Your taxonomic classifications will not be affected by which database you use for PICRUSt2, and I imagine that you will be better off using PICRUSt2 with the default database, for which the predictions have been validated across multiple datasets, than with a custom database, although if I were you, I would likely explore the predictions from both. I imagine they will be different from one another, but whether the differences are meaningful is another question.

To get the trait tables, you could either re-annotate all of the genomes within HOMD, or - if I were you - I would just generate the ones that you can based on the annotations that exist within HOMD. I would probably take the tsv version of the prokka annotations (i.e., the ones that are found here). You could take the NCBI annotations, but you'd probably need to compile them yourself from the gff files. For compiling the tables, I would just create a genome x EC/COG/whatever level of function you are interested in, where each cell has a count of that function within the genome.

Hope that's helpful!

Robyn

Hi Robyn,

Thank you so much for the details. I will look into the JGI genome database.

To elaborate, in my current analysis I used Picrust2 tool for functional profiling and taxonomy classification of the sequences was performed using Dada2+Qimme2's Naive classifier. I tried to check the taxonomy of the sequences contributing to some random pathways. Most of the sequences that were assigned the taxonomy (Kingdom:Bacteria) have contributed to the pathways instead of the sequences that were assigned some species. So I tried checking some random 5 such sequences using BLAST and most of them were mapped to uncultured_bacterium_partial_strain_16S.

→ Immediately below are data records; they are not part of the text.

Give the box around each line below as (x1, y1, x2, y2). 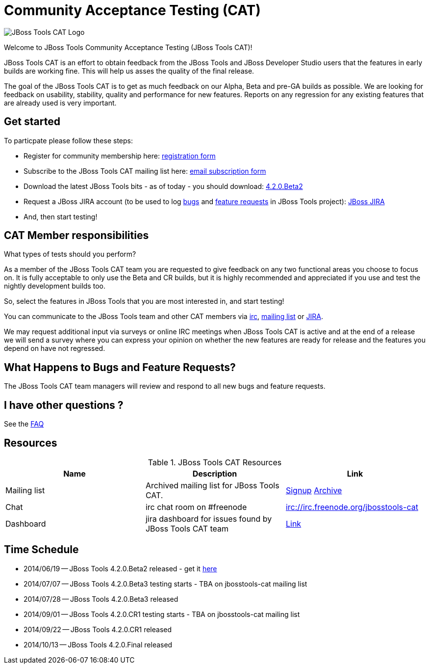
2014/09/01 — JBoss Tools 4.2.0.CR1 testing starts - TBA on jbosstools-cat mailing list (24, 610, 300, 618)
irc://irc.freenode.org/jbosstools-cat (285, 502, 418, 512)
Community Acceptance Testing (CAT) (4, 2, 261, 19)
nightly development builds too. (4, 282, 105, 291)
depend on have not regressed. (4, 344, 105, 353)
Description (192, 468, 237, 479)
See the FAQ (4, 420, 44, 428)
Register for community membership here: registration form (24, 151, 216, 160)
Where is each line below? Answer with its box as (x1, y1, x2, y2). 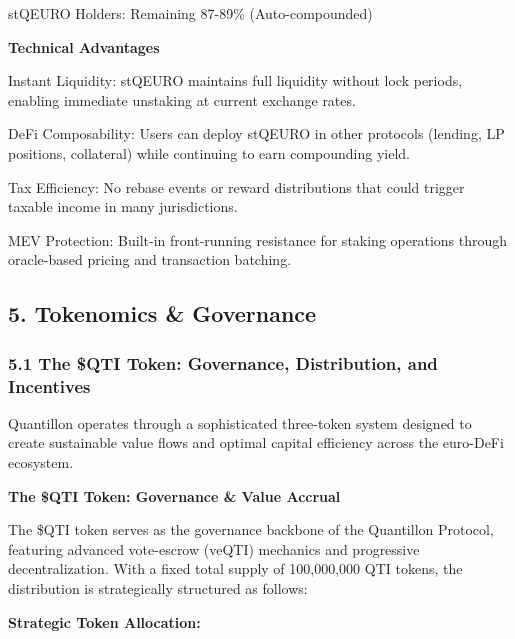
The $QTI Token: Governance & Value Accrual (8, 485, 341, 506)
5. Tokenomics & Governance (8, 298, 317, 329)
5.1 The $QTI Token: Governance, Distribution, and (8, 350, 438, 375)
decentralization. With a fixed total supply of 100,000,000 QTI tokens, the (8, 558, 463, 579)
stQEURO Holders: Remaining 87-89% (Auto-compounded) (8, 3, 373, 23)
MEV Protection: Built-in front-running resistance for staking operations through (8, 229, 508, 250)
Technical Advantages (8, 36, 160, 57)
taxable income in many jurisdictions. (8, 196, 238, 217)
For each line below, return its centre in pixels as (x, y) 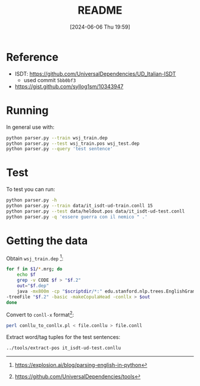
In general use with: (30, 127)
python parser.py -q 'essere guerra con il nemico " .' (77, 217)
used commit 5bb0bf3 (50, 80)
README (100, 10)
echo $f (26, 275)
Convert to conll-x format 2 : (40, 315)
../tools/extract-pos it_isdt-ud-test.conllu (63, 348)
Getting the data (47, 240)
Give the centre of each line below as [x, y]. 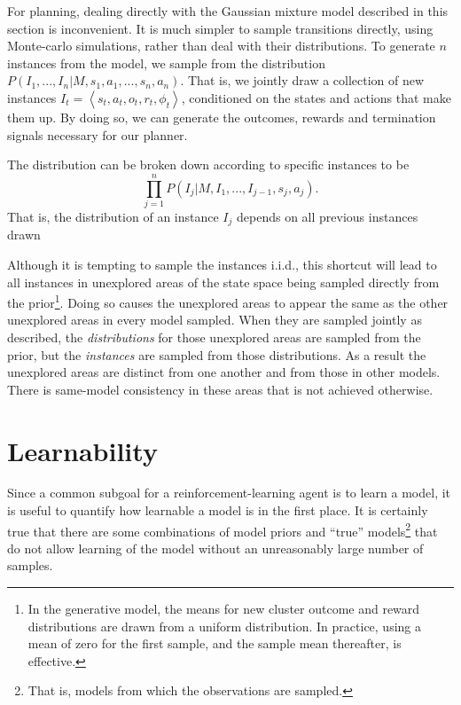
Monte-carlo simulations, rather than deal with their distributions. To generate [221, 46]
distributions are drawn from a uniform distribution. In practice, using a [225, 626]
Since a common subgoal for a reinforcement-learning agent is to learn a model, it [229, 493]
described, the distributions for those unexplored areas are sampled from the [214, 337]
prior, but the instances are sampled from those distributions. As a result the [217, 354]
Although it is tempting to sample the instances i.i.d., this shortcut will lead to [222, 264]
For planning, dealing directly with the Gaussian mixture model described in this [228, 11]
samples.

Would it be worth using the custom HOMD database itself for the PICRUST2 analysis?

With respect to the usage of custom reference database, I have completed till the sequence placement step. Now to proceed with the hidden state prediction step, can you suggest some ways on to generate the traits_count table. I saw Gavin's earlier comments on compiling those tables from various sources. Is there a simple way to construct those tables?

Thanks,

Brintha

Brintha V P cs18d017

unread,

Sep 13, 2024, 11:18:03 AM9/13/24

to picrust-users

Thank you so much for the detailed clarification Robyn.

I have used the eHOMD sequences to train the naive bayesian classifier in Qiime and there exist taxons in eHOMD such that they have only one corresponding sequence. That might be the reason why certain sequences are assigned only upto Kingdom level as explained in this article. If the number of sequences are increased for taxonomy classification, then Picrust2 with default database itself be suffice as IMG itself covers most of the taxonomies in HOMD database.

You prompt replies were extremely helpful to figure out the issue. Thanks a lot !!